**What is required**
Please give the number of lines in the entries below that hold "Legacy", with no other words.

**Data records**
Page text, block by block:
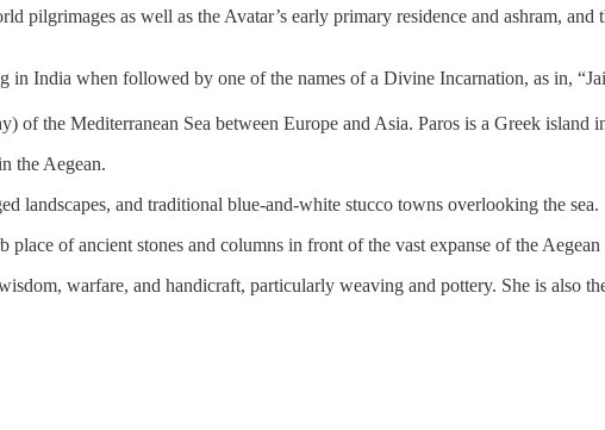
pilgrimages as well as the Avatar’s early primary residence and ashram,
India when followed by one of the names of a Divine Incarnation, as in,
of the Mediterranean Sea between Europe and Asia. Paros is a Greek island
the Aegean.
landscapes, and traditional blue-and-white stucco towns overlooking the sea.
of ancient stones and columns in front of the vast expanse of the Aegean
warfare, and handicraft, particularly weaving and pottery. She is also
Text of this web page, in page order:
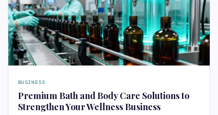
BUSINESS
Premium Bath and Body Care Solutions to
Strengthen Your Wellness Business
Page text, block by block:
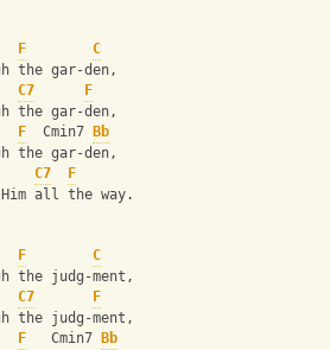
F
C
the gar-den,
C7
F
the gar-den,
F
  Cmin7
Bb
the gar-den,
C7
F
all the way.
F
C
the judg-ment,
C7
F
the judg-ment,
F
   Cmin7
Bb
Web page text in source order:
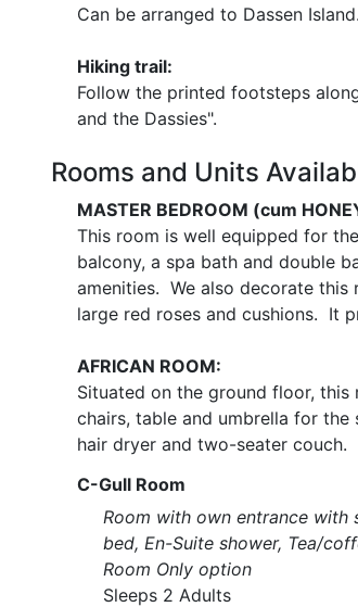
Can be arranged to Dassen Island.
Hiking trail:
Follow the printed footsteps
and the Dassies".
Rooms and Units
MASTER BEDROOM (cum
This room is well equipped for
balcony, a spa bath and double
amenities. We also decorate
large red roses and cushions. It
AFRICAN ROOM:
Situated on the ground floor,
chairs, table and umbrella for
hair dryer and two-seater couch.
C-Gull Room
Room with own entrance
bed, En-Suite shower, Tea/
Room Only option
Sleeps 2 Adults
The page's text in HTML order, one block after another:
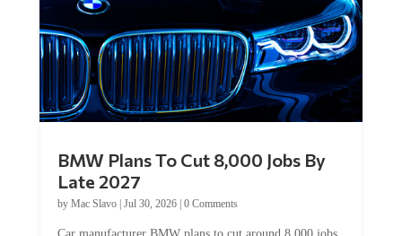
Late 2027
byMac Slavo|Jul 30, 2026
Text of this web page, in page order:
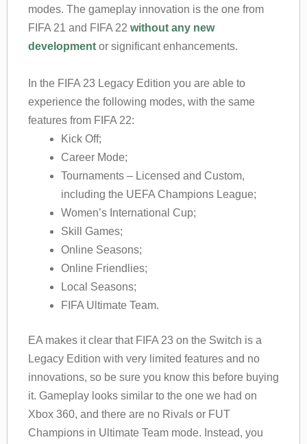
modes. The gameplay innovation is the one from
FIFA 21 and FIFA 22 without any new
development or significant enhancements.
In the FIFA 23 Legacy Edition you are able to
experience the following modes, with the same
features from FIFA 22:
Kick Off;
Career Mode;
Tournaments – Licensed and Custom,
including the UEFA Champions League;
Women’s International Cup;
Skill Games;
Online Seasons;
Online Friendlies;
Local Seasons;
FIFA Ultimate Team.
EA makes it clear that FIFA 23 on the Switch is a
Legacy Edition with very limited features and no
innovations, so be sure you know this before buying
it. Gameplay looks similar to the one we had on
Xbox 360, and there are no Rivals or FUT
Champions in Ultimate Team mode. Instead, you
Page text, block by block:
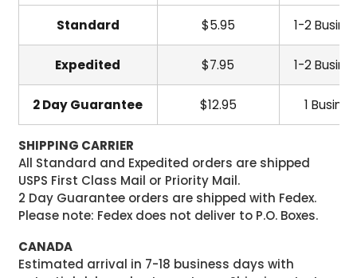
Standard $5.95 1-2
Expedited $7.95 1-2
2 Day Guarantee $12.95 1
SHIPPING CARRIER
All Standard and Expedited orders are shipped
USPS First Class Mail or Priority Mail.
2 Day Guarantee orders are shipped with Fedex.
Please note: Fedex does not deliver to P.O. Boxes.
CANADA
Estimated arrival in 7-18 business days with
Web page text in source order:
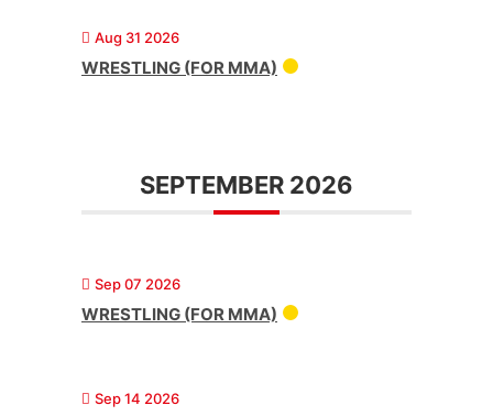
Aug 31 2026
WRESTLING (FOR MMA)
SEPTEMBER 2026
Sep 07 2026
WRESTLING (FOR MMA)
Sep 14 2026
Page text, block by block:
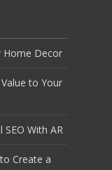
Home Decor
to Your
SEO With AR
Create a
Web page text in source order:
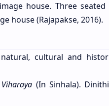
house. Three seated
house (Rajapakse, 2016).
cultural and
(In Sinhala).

==

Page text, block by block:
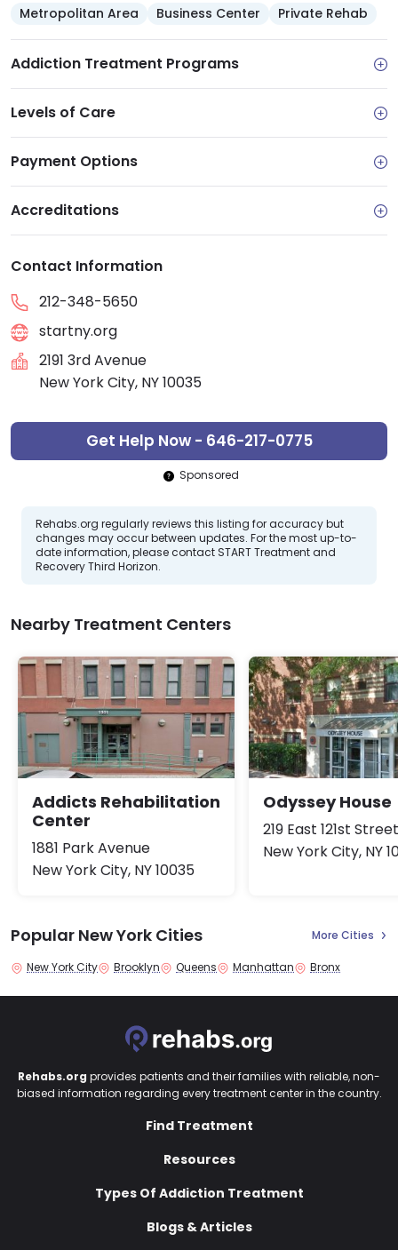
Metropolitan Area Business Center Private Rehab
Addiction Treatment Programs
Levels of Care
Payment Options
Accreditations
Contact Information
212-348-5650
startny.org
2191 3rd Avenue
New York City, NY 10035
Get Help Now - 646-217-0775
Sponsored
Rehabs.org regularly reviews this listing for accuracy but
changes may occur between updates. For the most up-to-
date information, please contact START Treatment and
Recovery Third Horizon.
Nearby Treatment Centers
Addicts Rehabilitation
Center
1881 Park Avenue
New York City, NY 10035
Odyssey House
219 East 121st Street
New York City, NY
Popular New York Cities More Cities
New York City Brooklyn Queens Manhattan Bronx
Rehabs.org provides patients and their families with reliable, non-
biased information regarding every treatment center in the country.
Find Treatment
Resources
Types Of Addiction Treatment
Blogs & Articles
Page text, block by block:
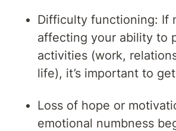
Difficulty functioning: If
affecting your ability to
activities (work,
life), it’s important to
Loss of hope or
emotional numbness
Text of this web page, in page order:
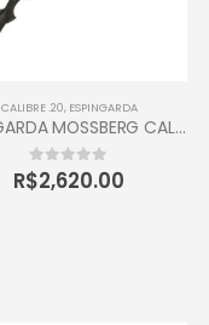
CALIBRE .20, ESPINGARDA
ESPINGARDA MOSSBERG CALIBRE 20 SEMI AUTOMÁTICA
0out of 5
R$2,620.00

**Response to this task**
2